Birnettiah Killens’ interest in advocacy work began at a most unlikely spot: the football field.

Growing up, her father armed her with confidence by reminding her often that she was capable of doing anything. As a result, Killens said she never thought twice about trying out for her middle school football team. She wasn’t immediately welcomed, but with some persistence, she was eventually given a chance and earned a spot on the team as a tailback.

She was immediately put to the test. At one of her first practices, the pintsized girl was paired off with the team’s largest and most intimidating male player. The goal: to see who could hit the hardest.

“Of course it was no contest,” said Killens, a 3rd year MSW student in the UNC School of Social Work’s Triangle Distance Education Program. “But what I really remember is my father, who came rushing over and yanked me up.”

At that moment, Killens said she learned a most valuable lesson–one she still applies to her life today.

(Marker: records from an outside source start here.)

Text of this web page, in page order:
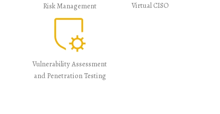
Risk Management Virtual CISO
Vulnerability Assessment
and Penetration Testing
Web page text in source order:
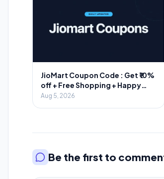
JioMart Coupon Code : Get ₹10%
off + Free Shopping + Happy
Hours
Aug 5, 2026
Be the first to
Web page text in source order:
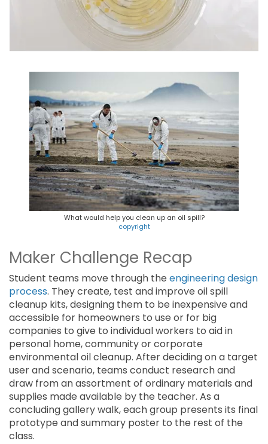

“My father said if they hit you and you lay down and stay down, they are always going to hit you,” said Killens, who went on to play football throughout her high school career. “So, even if you are not stronger than them, if you bounce back up every single time, that will let them know that that hit didn’t mean anything. And it instills fear in them because they will learn that they are not strong enough to lay you down. Football taught me that and that there will always be marginalized populations, but you have to be bold enough and strong enough to pop back up and to learn how to out maneuver the challenge.”

Such determination is especially needed in the field of social work, where practitioners are encouraged to speak out for oppressed groups, she said.

“Especially when you’re working with people who are most likely to be unheard, it’s important as a social worker to do your job intentionally and informed and to do your job with love,” she said. “You can’t be afraid to speak up for others.”

Although she originally considered becoming a lawyer, Killens eventually shifted her career path, graduating from N.C. State University in 2008 with a degree in psychology and a minor in Africana studies. She went on to work for 3C Institute for Social Development in Cary and then landed at Planned Parenthood in Charlotte, where she served for three years as a community health educator. Although given the professional freedom to develop and teach various programs, Killens said she finally realized that to reach a broader audience, she would have to return to school.
“I knew I needed to get the letters behind my name in order to impact the people I always wanted to.”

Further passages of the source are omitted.